We report a case of successful epicardial RFCA for sustained VT in a patient with MVOHCM and AA. In our case, endocardial bipolar mapping during sinus rhythm did not reveal any abnormal electrogram findings, and the application of catheter ablation was not effective in VT termination. Therefore, the epicardial approach was performed, and widely spread low-voltage areas and late potentials were found on the epicardial side of the LV aneurysm. A conventional substrate map based on voltage and abnormal electrograms is expected to require extensive ablation lesions. However, the novel mapping technique ILAM identified the critical isthmus of VT. Recently, Aziz and colleagues demonstrated that isochronal crowding during the baseline rhythm is related to termination sites of re-entrant VT. Although multiple morphologies of VTs occurred in the present case, the remaining VTs (VT2 and VT3) were not inducible after VT1. Multiple morphologies of VTs in the same patients often occur because of different directions of re-entrant wavefront conduction around the same critical isthmus or different exit sites with the same re-entrant wavefront conductions. Anter and colleagues demonstrated that the conduction velocity–slowing area during sinus rhythm was associated with common critical zones in multiple morphologies of VTs. Therefore, ILAM might be useful in cases that are unmappable owing to hemodynamic instability or multiple VT morphologies.

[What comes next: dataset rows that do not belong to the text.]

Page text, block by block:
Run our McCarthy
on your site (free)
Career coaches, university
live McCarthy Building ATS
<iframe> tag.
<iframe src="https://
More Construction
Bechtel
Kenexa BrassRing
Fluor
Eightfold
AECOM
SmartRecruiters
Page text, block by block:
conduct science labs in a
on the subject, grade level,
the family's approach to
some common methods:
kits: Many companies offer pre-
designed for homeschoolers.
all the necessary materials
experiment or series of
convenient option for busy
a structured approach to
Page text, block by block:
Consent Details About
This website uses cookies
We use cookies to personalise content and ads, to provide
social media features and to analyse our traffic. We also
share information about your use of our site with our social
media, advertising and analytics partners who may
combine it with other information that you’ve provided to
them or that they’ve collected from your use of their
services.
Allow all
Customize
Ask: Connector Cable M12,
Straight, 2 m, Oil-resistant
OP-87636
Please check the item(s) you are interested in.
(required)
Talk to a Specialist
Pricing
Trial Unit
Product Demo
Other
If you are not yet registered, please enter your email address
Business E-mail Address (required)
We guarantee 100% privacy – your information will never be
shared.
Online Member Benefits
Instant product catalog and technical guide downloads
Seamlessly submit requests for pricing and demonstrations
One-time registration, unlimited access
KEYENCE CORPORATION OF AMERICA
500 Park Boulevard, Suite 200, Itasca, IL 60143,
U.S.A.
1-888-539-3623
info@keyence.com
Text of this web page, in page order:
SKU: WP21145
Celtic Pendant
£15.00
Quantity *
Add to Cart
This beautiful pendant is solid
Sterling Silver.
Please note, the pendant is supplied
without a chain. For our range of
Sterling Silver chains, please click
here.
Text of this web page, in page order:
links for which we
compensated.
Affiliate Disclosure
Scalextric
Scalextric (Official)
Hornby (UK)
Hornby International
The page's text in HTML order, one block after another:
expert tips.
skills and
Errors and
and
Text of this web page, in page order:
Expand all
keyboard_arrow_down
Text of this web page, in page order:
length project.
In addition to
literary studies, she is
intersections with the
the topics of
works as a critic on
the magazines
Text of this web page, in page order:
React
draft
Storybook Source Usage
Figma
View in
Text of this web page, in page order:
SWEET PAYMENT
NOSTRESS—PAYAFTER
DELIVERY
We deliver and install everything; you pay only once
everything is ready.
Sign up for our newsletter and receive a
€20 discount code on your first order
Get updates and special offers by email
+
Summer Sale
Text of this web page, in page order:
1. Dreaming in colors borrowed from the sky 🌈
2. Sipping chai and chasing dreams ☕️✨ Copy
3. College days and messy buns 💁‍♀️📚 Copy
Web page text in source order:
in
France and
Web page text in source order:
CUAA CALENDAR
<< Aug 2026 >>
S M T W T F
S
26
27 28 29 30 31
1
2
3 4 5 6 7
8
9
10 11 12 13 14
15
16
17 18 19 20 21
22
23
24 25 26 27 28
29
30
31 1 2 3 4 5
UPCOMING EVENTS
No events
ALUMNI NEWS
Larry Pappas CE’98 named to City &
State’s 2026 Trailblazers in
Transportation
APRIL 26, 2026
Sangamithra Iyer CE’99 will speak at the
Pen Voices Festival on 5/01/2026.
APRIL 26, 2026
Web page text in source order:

Since the TCL recorded from the epicardial surface completely fulfilled the TCL of clinical VT in the present case, the re-entrant circuit was identified as a 2-dimensional circuitry completely restricted to the epicardial surface. Igarashi and colleagues reported that, in 15 patients with HCM and AA, 14 had successfully suppressed VT at the AA with the endocardial approach even if an epicardial or intramural origin of VT was suspected. However, epicardial ablation is required in the case of 2-dimensional circuit consisting only of the epicardium, as in the present case.

To the best of our knowledge, this report is the first to describe a case of successful epicardial ablation for VT with ILAM in a patient with HCM and AA.

Conclusion

ILAM during sinus rhythm is a novel functional substrate mapping to identify the critical zone of VT. This case suggested that ILAM is useful for re-entrant VT in a patient with HCM and AA.